Wednesday, January 27, 2010

The Rhody .500


Lions Captain Matt Barsamian leads the team in celebration




Continuing now with the list of the greatest Columbia football games of the 2000's...


Game #2

Columbia 22 Brown 21

November 18, 2006

Brown Stadium



The 2006 season under new Head Coach Norries Wilson began with a bang. The Lions were 3-1 out of the gate with their only loss coming to eventual Ivy champ Princeton in a hard-fought Homecoming battle at Wien Stadium.

Then a bit of reality set in.

Columbia lost four in a row, all to Ivy opponents. In each of those loses, the Lion defense played well enough to win. But the Columbia offense just couldn't score points, the weak running game being a major reason why.

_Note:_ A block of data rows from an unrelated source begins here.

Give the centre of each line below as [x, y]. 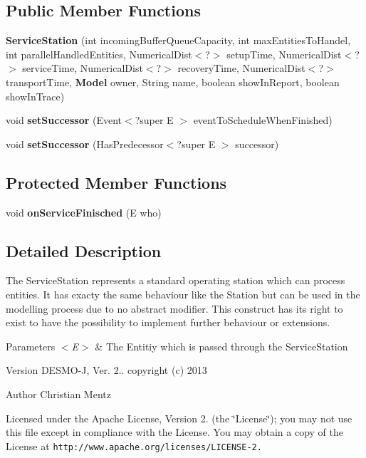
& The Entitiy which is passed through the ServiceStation [221, 346]
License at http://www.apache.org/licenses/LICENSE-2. [134, 446]
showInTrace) [35, 96]
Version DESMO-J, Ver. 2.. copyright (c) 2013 [106, 370]
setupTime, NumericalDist [284, 54]
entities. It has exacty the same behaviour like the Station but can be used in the [183, 294]
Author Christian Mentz [58, 394]
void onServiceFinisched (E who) [84, 212]
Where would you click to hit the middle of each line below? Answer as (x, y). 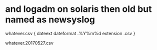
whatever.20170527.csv (29, 43)
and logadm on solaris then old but (78, 9)
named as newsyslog (50, 20)
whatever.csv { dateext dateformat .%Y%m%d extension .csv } (70, 33)
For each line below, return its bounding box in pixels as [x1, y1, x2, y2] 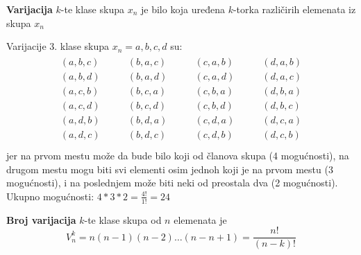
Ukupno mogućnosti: [6, 188, 94, 203]
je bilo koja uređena [140, 2, 225, 16]
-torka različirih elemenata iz [233, 2, 356, 16]
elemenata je [174, 212, 227, 227]
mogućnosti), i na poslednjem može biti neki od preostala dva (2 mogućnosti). [6, 175, 338, 190]
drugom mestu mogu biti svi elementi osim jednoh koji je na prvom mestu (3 [6, 161, 333, 176]
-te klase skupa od [84, 212, 162, 227]
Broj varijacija [6, 212, 76, 227]
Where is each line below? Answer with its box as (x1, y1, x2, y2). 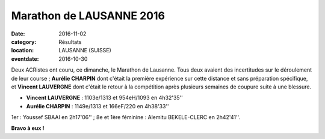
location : (11, 47, 34, 54)
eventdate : (11, 55, 39, 63)
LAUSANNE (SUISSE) (58, 47, 111, 54)
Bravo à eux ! (11, 125, 45, 132)
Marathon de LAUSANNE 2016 (11, 9, 166, 22)
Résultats (58, 38, 82, 45)
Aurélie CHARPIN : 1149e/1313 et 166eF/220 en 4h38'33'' (26, 102, 170, 110)
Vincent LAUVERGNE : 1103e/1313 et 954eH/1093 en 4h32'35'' (26, 94, 184, 102)
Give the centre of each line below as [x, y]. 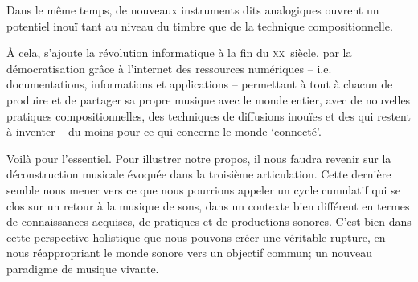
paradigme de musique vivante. [83, 268]
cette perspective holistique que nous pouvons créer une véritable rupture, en [196, 237]
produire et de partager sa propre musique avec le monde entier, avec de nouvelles [209, 99]
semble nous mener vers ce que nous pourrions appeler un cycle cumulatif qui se [203, 189]
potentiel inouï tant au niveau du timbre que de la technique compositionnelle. [200, 25]
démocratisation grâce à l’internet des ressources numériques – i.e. [169, 68]
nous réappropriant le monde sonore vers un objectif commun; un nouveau [190, 253]
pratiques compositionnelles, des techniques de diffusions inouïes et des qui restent [209, 115]

The Lions Ivy losing streak stood at 16 before Columbia edged Cornell, 21-14 in week 9 at home to put the their record at 4-5.

But the chances of finishing the season with the first .500 or better record seemed slim as Columbia would have to travel to Providence to achieve that against an always tought Brown team.

Sure, the Bears were 2-7, but this was still a Phil Estes-coached team with players like future NFL'ers Zak DeOssie and Colin Cloherty. And besides, Columbia hadn't defeated Brown on the road since 1971.

Four minutes into the second quarter, the Lions were showing little life as they trailed 14-0 and Brown was on another offensive drive and perched at the Bear 49 with a first and 10.

Then the defense decided to take the scoring issue into its own hands.

Adam Brekke sacked Bear QB Joe DiGiacomo and forced a fumble that Todd Abrams scooped up for a 30-yard TD. The PAT by Jon Rocholl was no good, making it 14-6. Rocholl bounced back for a 42 yard FG late in the quarter to push it to 14-9 at the half.

Brown came out charging in the second half, driving all the way down to the Lion 11, but Andy Shalbrack stopped the drive with an interception at the goal line.

QB Craig Hormann took over from there and got the Lions all the way to the Bear nine before Patrick Huston, subbing for Rocholl at that point, nailed a 27-yarder to make it 14-12.

But Brown seemed to grab the momentum back for good when the Bears marched 81 yards down the field, ending with a 13-yard TD catch by Cloherty.

The Lions answered back with a thrilling 80-yard drive on 11 plays, highlighted by a leaping 24-yard grab by freshman wide receiver Austin Knowlin. Hormann ended it with a six-yard scoring toss to RB Jordan Davis and it was 21-19. 10:06 remained in regulation.

Brown killed a huge amount of that time with the Bears next drive. But the Lion defense held strong and All Ivy kicker Steve Morgan missed a 45-yard field goal attempt to give the Lions a chance with 3:49 left.

Columbia then began a gutty 14-play drive that included a nail-biting 4th and 1 on the Brown 21 decision. The coaches decided to go for it, and in a year when the running game could hardly do anything right, Davis came through with a huge nine-yard scamper for the 1st down. That set up a short field goal attempt by re-insterted-into-the-game Jon Rocholl.

With ice in his veins, Rocholl nailed the winning kick and the Lions had their first non-losing season since 1996.

Hormann finished the game with 285 yards on 30-for-43 passing, one TD pass and no INT's. Davis had just 14 carries, but netted a very decent 59 yards. Knowlin had nine catches for 73 yards. And outgoing senior Nick DeGasperis grabbed five balls for 75 yards including a crucial 17-yard catch and run on the final drive.

It was the perfect end to the most uplifting season of the decade for Columbia.

1 Comments:

At Wed Jan 27, 10:59:00 PM GMT+7, Anonymous Anonymous said...

Amazing how much the Cornell bloggers are now trashing Knowles and most of his staff. I htought Knowles was a pretty good guy and a decent coach, and his teams didn't quit on him. On another note, I am beginning to worry that we are lagging behind on posted "commits" on voyforums. Are our guys playinghtings close to the vest?